Architectural Patterns We Surfaced

We want to separately call out two useful architectural patterns we found during this probe:
1. Separate capabilities from workflows.
Skills work best when they describe what a capability does, not when it should be used. During our early experiments we initially tried to encode workflow logic directly inside skill descriptions (e.g. telling the research skill it should always run first). This turned out to be a poor pattern, and against Anthropic’s official recommendations. A much cleaner approach is to let skills represent capabilities — research, write, review, publish — while using commands to define the workflow that stitches them together.

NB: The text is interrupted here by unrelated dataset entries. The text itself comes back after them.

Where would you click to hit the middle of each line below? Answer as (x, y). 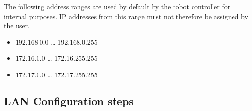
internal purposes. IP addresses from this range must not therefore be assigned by (126, 16)
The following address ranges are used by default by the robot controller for (117, 6)
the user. (17, 26)
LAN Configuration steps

This separation keeps skills reusable and allows different workflows to reuse the same capabilities without hardcoding sequencing logic.
2. Sub-agents are a simple parallelization primitive.
One particularly interesting discovery was how easily the harness could parallelize work using sub-agents. In our case, the research skill was instructed to split a topic into subtopics and spawn sub-agents to research them simultaneously. The harness handled the coordination and aggregation automatically. In practice, this meant we could parallelize a traditionally sequential workflow with almost no additional engineering effort.

Our Takeaway

Skills-based agent harnesses represent a promising shift in how we build AI applications. For many workflows, they can dramatically reduce orchestration complexity by letting the harness handle planning, coordination, and parallelization instead of requiring developers to implement these mechanisms manually. 
However, most of today’s agent harnesses are primarily designed as CLI-based developer tools rather than production workflow engines. While they work very well for rapid prototyping, PoCs, and internal automation, using them as the orchestration layer for production systems would still require significant additional infrastructure for scaling, fault tolerance, and observability.
Note: Our experiment focused on a single use case to gain practical experience with the agent skills paradigm, rather than comprehensively testing all possible capabilities.

1 We follow the definition from Harrison Chase of Langchain fame: an agent harness is an opinionated package that bundles the defaults, tools, and environment needed to run a general-purpose agent out of the box.
2 A Skill is a small directory containing instructions, code samples, and resources to guide an agent to perform some task it might not be able to do without guidance.